= DESCRIPTION OF THE TASK =
Exact reproduction, images excluded: write out the records below.

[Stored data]

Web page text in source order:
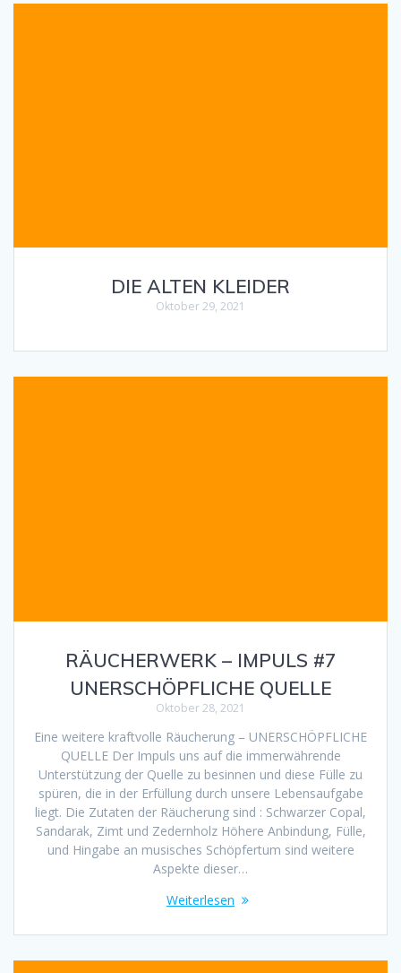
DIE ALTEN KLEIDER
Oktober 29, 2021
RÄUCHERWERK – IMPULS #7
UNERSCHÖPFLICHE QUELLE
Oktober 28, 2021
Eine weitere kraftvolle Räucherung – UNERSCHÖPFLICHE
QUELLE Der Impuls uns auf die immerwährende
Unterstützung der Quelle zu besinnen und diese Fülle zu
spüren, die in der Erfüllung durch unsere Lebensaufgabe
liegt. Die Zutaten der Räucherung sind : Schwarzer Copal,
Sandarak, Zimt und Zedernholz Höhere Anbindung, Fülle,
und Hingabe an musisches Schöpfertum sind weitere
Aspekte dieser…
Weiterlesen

= OUTPUT =
Web page text in source order:
DIE ALTEN KLEIDER
Oktober 29, 2021
RÄUCHERWERK – IMPULS #7
UNERSCHÖPFLICHE QUELLE
Oktober 28, 2021
Eine weitere kraftvolle Räucherung – UNERSCHÖPFLICHE
QUELLE Der Impuls uns auf die immerwährende
Unterstützung der Quelle zu besinnen und diese Fülle zu
spüren, die in der Erfüllung durch unsere Lebensaufgabe
liegt. Die Zutaten der Räucherung sind : Schwarzer Copal,
Sandarak, Zimt und Zedernholz Höhere Anbindung, Fülle,
und Hingabe an musisches Schöpfertum sind weitere
Aspekte dieser…
Weiterlesen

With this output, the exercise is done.